By Vernon Felton
“You’re going out there?”
This, I assume, is a rhetorical question on my mother-in-law’s part. I mean, who sits down to watch the Seahawks game, dressed in a balaclava, lobster mitts, thick neoprene tights and an Antarctica coat?
Yes, I’m going out there. In a few seconds, I’m going to open that front door, knock the ice off my chain and proceed to clumsily pedal my bike for a couple of hours in the snow and slush. When I come back home, I won’t be able to feel my feet. My hands will be frozen into arthritic claws and I’ll probably sport a snot-cicle or three.
Now that I’ve taken the time to think about it, I guess I can see her point: pioneer families and jumbo jets full of soccer teams have eaten one another in balmier conditions than this… Who in their right minds would want to ride a bike during a winter like this one?
Us. Cyclists. That’s who. This is what separates the casual “Yeah, I have a mountain bike too” people from the real riders. Some of us can’t stop riding. Not even when mother nature is trying her best to tell us that it’s time to take up ping pong or Parcheesi.
THE WISDOM OF BON JOVI
There’s a term for this: cabin fever—a kind of hysteria, according to urbandictionary.com, brought on by spending too much time indoors. Whatever you want to call it, I’ve always had it. As a kid I’d squirm at my desk while teachers tried to impart proper penmanship and basic math skills. My mind was always far away from the blackboard, fixated on blowing up frogs, catching rattlesnakes or doing something else equally stupid and thrilling. College wasn’t much different—I graduated early, not because I couldn’t wait to crack open the next 500-page treatise on socialism in Latin America, but because I was dying to bail on the library and get back onto the trails.
Being indoors sucks. Plain and simple. Sure, there are times when it’s unavoidable. If you’ve broken your leg or contracted typhus or the mafia has put a hit out on you, staying tucked in bed makes sense. But, and I fear that I’m about to quote either Jon Bon Jovi or Jesse “The Body” Ventura, I’ll lay down and sleep when I’m dead.
Right now, I’m alive. I want to feel that way…and watching George Forman sell another one of his grills on channel 34 isn’t exactly what I’d refer to as “seizing the day”.
SUNNY IN BUFFALO
After spending four years in sunny southern California, I did what most rationale people do: I moved to Buffalo, New York. It’s a long story, but here’s the relevant point: Buffalo doesn’t fuck around with this whole winter thing. Parts of Erie County got about four feet of snow in single day last week. I watched the news reports and I had to smile. I remember those times. The lake-effect snowstorms just sweep in and lay the pimp hand of winter down on the place. There are entire weeks when you’d better have a pair of snowshoes or a snowmobile if you want to “run to the store” and pick up a loaf of bread or a half-gallon of milk.

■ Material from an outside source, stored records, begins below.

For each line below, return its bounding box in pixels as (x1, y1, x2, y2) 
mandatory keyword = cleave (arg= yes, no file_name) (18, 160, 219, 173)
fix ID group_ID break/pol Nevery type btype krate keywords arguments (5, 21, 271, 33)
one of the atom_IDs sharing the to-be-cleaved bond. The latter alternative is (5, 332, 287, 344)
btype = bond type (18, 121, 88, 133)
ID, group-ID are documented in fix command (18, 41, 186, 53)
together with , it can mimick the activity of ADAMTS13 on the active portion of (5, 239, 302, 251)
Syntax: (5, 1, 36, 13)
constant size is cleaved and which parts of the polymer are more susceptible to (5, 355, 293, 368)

And I still loved riding in those conditions. I’m not suggesting that I rode well or fast or “rad” or anything along those lines. My winter riding was, and still is, something more akin to hobbling or stumbling or miming having sex with an elephant. There’s a lot of sliding and crashing and cursing. I always finish these days tired, exhausted and a little concussed…but also thoroughly pleased with the whole experience. I feel alive.
Look, winter riding is painful and awkward and none of the things that make riding during the saner summer months so awesome. There’s no denying those facts. You might be tempted to throw in the towel and take up a more comfortable sport during the following three months. But if you do, you’re missing out on a great part of the cycling experience.
It’s hard to appreciate life’s joyous highs, if you haven’t also experienced its bitter lows. Cycling’s no different. Riding a bike should be fun, sure, but it can’t all be cruising buff singletrack under bluebird skies full of cotton-candy clouds. That’s great and all, but it’s only a part of the cycling experience. Taste the whole thing. Grapple with Mother Nature. Take a few lumps. Give as good as you get. It’ll make the first springtime ride all the better. At the very least, it’s a hell of a lot better than sitting on your couch and watching other people live the life you are currently missing out on.